La promesse est étayée par une douzaine de brevets et par les trois années de développement qui ont précédé le lancement du produit. L’équipe de R & D est installée en Suisse.
La bouteille d’eau proposée n’est donc pas une simple bouteille en verre. Consignée, livrée scellée, elle peut être utilisée jusqu’à 300 fois. Elle n’a donc pas d’étiquette mais une impression spécifique, sans produits nocifs, capable pour résister à autant de cycles de lavage et de désinfection. Le goulot est plus large pour être nettoyé de façon automatisée.
Le verre, particulièrement résistant, est quant à lui de qualité "extra-flint", utilisé dans la plupart des instruments d’optique. "Il fallait aussi trouver une technologie de scellage qui protège à la fois le consommateur et la bouteille qui va être réutilisée maintes fois, ajoute le dirigeant. Tous ces détails entrent en ligne de compte."
Du café de Nespresso à une véritable passion pour l’eau
Ingénieur alimentaire de formation, Mike Hecker a participé au début de l’aventure de la marque Nespresso dont il a été le premier directeur marketing, une activité passée "de zéro à près de 200 millions d’euros de chiffre d’affaires avant que l’appel de l’entrepreneuriat" le pousse à cofonder la société de livraison d’eau Eden Springs (Château d’Eau en France, devenu Culligan).

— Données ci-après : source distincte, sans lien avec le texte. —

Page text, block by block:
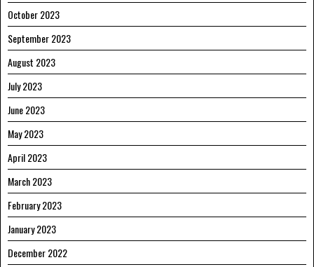
October 2023
September 2023
August 2023
July 2023
June 2023
May 2023
April 2023
March 2023
February 2023
January 2023
December 2022
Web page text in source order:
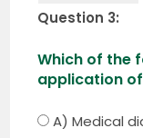
Question 3:
Which of the
application
A) Medical
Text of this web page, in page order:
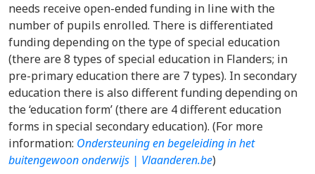
needs receive open-ended funding in line with the
number of pupils enrolled. There is differentiated
funding depending on the type of special education
(there are 8 types of special education in Flanders; in
pre-primary education there are 7 types). In secondary
education there is also different funding depending on
the ‘education form’ (there are 4 different education
forms in special secondary education). (For more
information: Ondersteuning en begeleiding in het
buitengewoon onderwijs | Vlaanderen.be)
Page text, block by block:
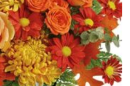
the
product
page

"Je me suis dit qu’il fallait trouver une manière de sublimer l’eau de robinet"
"Cela a été un beau succès mais avec plus de 1000 camions qui circulaient pour livrer les bonbonnes à eau, je me suis rendu compte que j’étais aussi un pollueur. Étant un amoureux de la montagne, voyant le glacier qui s’effondre devant nous, je me suis dit qu’il fallait trouver une manière de sublimer l’eau de robinet. Et en appliquant un peu ce que j’ai appris chez Nespresso (le designer historique de Nespresso, Antoine Cahen, a collaboré au projet, NDLR), à savoir le développement produit, la technologie au service d’un produit, un goût amélioré. Le modèle Be WtR est né."
Produire et consommer en local
Un modèle durable donc. "Quand il y a une bouteille Be WtR sur la table, soit elle aura été embouteillée sur place si l’établissement est équipé sous son comptoir, d’un système que nous avons développé et qui intègre un filtre haute performance, soit elle l’a été dans un rayon de 10 ou 15 kilomètres, détaille Gautier Richard, directeur général Be WtR France. L’idée est de ne pas avoir une eau embouteillée à Nice et consommée à Bordeaux. C’est cette logique que nous dupliquons."

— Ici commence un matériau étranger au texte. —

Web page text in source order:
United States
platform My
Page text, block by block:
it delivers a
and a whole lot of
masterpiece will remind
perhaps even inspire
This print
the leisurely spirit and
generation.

Des restaurants et hôtels haut de gamme déjà clients
La Côte d’Azur est ainsi un terrain de jeu idéal pour l’entreprise puisque sa clientèle est celle des restaurants et hôtels haut de gamme. Cinq établissements hôteliers du territoire sont les premiers clients, "engagés même un an avant l’ouverture de l’usine niçoise".
Les particuliers pourront aussi en bénéficier. Le système de filtration à installer chez soi est actuellement testé en Suisse.
Plus d’un million de bouteilles par an dans l’usine de Nice
S’il ne communique pas son chiffre d’affaires actuel, Be WtR vise les 100 millions d’euros à 2028. Dans les semaines à venir, de nouvelles usines ouvriront à Toronto et à Marrakech, mais aucune n’est pour l’heure prévue en France. "Cela se fera en fonction de la demande", précise ses dirigeants qui réfléchissent toutefois à implanter un site à Monaco pour alimenter directement les hôtels et palaces de la Principauté.
L’usine de Nice qui fonctionne pour l’heure avec 2 salariés, devrait rapidement étoffer son effectif jusqu’à 10 personnes, suivant le rythme de production. Sa capacité maximale est de plus d’un million de bouteilles par an. Un chiffre que l’entreprise espère atteindre dès la fin 2026.